(Stored entries)

────────────────────────────────────────

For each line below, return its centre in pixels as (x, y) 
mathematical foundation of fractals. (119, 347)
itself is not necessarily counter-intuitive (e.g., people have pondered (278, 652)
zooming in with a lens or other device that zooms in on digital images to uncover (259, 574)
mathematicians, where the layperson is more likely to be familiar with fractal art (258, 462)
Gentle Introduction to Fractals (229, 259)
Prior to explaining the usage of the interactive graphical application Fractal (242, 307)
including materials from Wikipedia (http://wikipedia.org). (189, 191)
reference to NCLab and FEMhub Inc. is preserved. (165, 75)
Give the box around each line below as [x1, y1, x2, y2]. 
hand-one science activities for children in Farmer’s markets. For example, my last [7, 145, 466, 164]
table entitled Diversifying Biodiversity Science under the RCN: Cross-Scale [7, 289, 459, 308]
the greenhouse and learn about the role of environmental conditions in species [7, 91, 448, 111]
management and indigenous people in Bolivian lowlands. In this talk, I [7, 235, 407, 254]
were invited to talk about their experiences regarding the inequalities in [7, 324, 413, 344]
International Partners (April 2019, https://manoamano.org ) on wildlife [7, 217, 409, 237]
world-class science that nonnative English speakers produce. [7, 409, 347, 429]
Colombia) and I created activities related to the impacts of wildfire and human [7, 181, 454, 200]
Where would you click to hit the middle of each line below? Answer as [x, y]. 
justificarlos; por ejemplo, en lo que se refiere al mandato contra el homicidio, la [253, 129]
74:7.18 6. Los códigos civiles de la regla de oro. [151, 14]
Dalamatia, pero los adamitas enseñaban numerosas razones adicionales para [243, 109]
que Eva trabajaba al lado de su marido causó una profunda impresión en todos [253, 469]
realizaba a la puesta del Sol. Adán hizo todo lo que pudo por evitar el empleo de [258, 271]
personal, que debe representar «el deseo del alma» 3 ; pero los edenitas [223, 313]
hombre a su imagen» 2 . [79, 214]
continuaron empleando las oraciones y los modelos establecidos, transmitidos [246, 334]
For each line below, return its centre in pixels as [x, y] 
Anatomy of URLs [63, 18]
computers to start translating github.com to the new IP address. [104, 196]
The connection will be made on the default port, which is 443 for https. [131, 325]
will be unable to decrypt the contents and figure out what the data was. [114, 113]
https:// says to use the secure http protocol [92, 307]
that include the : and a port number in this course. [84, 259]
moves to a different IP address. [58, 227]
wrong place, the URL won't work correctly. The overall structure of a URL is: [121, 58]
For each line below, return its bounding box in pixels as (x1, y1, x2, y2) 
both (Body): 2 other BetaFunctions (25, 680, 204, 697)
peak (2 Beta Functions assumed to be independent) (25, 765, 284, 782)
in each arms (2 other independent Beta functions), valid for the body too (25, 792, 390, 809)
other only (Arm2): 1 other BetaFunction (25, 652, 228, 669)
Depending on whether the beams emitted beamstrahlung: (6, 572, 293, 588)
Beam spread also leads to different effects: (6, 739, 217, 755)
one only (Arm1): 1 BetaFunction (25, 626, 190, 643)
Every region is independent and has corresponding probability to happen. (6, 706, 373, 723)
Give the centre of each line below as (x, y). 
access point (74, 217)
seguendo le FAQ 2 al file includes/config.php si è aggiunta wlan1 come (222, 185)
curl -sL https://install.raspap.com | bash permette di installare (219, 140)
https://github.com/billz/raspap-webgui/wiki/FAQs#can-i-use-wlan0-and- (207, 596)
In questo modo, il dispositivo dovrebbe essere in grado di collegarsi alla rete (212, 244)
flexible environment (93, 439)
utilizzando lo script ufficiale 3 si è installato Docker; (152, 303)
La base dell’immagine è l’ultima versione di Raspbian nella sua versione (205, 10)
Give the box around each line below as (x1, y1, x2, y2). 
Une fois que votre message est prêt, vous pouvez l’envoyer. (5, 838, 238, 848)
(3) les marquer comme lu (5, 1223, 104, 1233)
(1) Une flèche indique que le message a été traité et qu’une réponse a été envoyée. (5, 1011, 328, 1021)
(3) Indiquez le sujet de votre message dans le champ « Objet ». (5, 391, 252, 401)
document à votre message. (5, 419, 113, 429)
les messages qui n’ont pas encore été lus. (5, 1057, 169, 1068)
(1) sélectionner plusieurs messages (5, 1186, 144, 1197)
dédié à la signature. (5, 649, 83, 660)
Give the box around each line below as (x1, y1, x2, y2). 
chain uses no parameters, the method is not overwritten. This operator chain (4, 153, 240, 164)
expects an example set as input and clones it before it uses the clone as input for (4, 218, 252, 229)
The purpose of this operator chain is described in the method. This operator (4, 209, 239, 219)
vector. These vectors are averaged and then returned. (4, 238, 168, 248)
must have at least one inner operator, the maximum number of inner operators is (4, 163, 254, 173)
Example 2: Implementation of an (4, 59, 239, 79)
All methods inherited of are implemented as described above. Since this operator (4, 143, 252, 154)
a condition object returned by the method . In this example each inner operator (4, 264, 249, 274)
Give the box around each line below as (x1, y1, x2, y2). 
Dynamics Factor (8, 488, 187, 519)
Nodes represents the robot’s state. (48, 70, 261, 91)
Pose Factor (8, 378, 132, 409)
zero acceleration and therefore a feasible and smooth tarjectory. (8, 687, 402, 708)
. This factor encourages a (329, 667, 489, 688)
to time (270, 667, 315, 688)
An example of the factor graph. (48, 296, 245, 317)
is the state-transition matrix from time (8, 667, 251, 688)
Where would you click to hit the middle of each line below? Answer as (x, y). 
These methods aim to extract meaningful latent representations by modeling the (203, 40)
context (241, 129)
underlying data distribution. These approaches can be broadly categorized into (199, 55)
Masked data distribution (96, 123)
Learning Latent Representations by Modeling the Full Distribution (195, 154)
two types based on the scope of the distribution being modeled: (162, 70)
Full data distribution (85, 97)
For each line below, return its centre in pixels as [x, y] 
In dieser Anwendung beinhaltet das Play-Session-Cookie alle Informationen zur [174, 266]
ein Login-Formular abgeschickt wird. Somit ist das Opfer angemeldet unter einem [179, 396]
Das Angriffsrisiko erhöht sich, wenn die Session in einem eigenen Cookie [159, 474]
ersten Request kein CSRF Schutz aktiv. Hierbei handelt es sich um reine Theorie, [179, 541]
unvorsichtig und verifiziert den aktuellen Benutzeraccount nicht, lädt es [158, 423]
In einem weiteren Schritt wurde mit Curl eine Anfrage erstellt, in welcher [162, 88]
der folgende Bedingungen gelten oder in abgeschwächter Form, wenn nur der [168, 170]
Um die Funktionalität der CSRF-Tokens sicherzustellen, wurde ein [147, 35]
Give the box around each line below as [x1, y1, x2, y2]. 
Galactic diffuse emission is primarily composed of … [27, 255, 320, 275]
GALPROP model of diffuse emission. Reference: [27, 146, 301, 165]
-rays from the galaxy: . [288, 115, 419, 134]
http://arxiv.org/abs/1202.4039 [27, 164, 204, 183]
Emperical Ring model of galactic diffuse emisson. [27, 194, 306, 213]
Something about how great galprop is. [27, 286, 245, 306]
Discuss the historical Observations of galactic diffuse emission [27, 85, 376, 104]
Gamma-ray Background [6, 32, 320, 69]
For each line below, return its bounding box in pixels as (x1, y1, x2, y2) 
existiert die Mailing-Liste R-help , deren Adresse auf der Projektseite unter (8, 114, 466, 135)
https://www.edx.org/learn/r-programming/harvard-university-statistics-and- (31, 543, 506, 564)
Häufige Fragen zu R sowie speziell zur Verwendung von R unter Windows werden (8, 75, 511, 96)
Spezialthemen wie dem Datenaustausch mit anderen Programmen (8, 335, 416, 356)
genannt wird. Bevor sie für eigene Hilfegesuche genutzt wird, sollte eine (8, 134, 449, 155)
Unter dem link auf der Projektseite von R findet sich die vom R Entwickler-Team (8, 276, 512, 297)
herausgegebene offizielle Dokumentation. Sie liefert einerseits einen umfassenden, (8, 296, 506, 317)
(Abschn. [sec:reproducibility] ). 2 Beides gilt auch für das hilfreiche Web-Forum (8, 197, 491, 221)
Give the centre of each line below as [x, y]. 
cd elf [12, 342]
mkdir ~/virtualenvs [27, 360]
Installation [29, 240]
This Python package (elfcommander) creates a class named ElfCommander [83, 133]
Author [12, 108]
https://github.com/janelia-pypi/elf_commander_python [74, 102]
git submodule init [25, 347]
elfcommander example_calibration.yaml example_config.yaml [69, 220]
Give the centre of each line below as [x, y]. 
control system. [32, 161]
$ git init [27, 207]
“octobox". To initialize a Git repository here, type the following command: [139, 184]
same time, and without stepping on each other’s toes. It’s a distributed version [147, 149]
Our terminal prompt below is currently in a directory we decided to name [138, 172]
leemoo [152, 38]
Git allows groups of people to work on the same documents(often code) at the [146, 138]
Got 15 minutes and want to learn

────────────────────────────────────────

- [What the task requires]
Begin at the line that has "74:7.18 6. Los" in the entries above; stop after the line that has "https:// says to". Transcribe exactly those lines and no others.

- [Answer to this task]
74:7.18 6. Los códigos civiles de la regla de oro. [151, 14]
Dalamatia, pero los adamitas enseñaban numerosas razones adicionales para [243, 109]
que Eva trabajaba al lado de su marido causó una profunda impresión en todos [253, 469]
realizaba a la puesta del Sol. Adán hizo todo lo que pudo por evitar el empleo de [258, 271]
personal, que debe representar «el deseo del alma» 3 ; pero los edenitas [223, 313]
hombre a su imagen» 2 . [79, 214]
continuaron empleando las oraciones y los modelos establecidos, transmitidos [246, 334]
For each line below, return its centre in pixels as [x, y] 
Anatomy of URLs [63, 18]
computers to start translating github.com to the new IP address. [104, 196]
The connection will be made on the default port, which is 443 for https. [131, 325]
will be unable to decrypt the contents and figure out what the data was. [114, 113]
https:// says to use the secure http protocol [92, 307]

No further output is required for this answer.